> [Your objective]
Return exactly, please, the lines from the one containing "The page's text" to the last line of the entries below, and nothing else, leaving pictures out.
-- Material provided follows --
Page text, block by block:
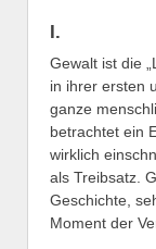
I.
Gewalt ist die
in ihrer ersten
ganze
betrachtet ein
wirklich
als Treibsatz.
Geschichte,
Moment der
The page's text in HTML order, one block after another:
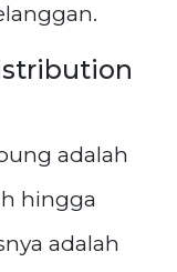
adalah
hingga
adalah
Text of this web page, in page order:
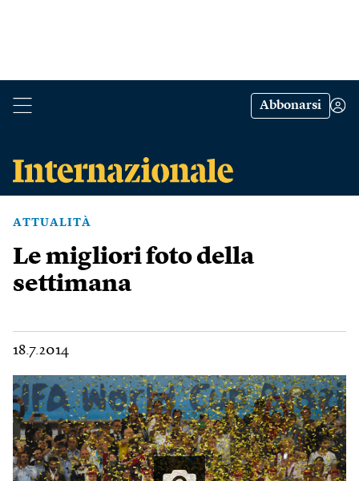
-- Material provided concluded --
> [Expected output]
The page's text in HTML order, one block after another:
adalah
hingga
adalah
Text of this web page, in page order:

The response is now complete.